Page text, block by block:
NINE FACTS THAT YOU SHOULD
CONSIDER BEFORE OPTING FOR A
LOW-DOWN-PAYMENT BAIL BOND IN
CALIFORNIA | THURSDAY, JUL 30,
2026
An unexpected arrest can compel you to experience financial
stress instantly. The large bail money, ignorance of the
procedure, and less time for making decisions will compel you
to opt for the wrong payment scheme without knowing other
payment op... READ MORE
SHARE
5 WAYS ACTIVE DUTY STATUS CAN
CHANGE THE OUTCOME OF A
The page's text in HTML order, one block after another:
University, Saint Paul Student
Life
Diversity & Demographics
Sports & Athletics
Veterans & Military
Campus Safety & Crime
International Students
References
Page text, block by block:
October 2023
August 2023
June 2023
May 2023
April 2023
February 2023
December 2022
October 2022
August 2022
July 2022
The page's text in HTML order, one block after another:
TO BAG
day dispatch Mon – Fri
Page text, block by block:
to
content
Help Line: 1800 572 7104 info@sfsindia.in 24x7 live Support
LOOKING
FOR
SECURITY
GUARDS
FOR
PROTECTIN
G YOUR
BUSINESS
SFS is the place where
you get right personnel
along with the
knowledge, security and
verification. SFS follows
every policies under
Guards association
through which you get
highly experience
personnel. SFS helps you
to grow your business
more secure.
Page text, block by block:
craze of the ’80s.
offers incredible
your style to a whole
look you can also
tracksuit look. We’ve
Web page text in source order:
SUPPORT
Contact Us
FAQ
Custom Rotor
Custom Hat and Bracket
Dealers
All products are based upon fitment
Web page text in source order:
=-=-=
▶ [What to work on]:
Give every line of the material again, exactly as it reads.

▶ [Answer for the task]:
Page text, block by block:
NINE FACTS THAT YOU SHOULD
CONSIDER BEFORE OPTING FOR A
LOW-DOWN-PAYMENT BAIL BOND IN
CALIFORNIA | THURSDAY, JUL 30,
2026
An unexpected arrest can compel you to experience financial
stress instantly. The large bail money, ignorance of the
procedure, and less time for making decisions will compel you
to opt for the wrong payment scheme without knowing other
payment op... READ MORE
SHARE
5 WAYS ACTIVE DUTY STATUS CAN
CHANGE THE OUTCOME OF A
The page's text in HTML order, one block after another:
University, Saint Paul Student
Life
Diversity & Demographics
Sports & Athletics
Veterans & Military
Campus Safety & Crime
International Students
References
Page text, block by block:
October 2023
August 2023
June 2023
May 2023
April 2023
February 2023
December 2022
October 2022
August 2022
July 2022
The page's text in HTML order, one block after another:
TO BAG
day dispatch Mon – Fri
Page text, block by block:
to
content
Help Line: 1800 572 7104 info@sfsindia.in 24x7 live Support
LOOKING
FOR
SECURITY
GUARDS
FOR
PROTECTIN
G YOUR
BUSINESS
SFS is the place where
you get right personnel
along with the
knowledge, security and
verification. SFS follows
every policies under
Guards association
through which you get
highly experience
personnel. SFS helps you
to grow your business
more secure.
Page text, block by block:
craze of the ’80s.
offers incredible
your style to a whole
look you can also
tracksuit look. We’ve
Web page text in source order:
SUPPORT
Contact Us
FAQ
Custom Rotor
Custom Hat and Bracket
Dealers
All products are based upon fitment
Web page text in source order:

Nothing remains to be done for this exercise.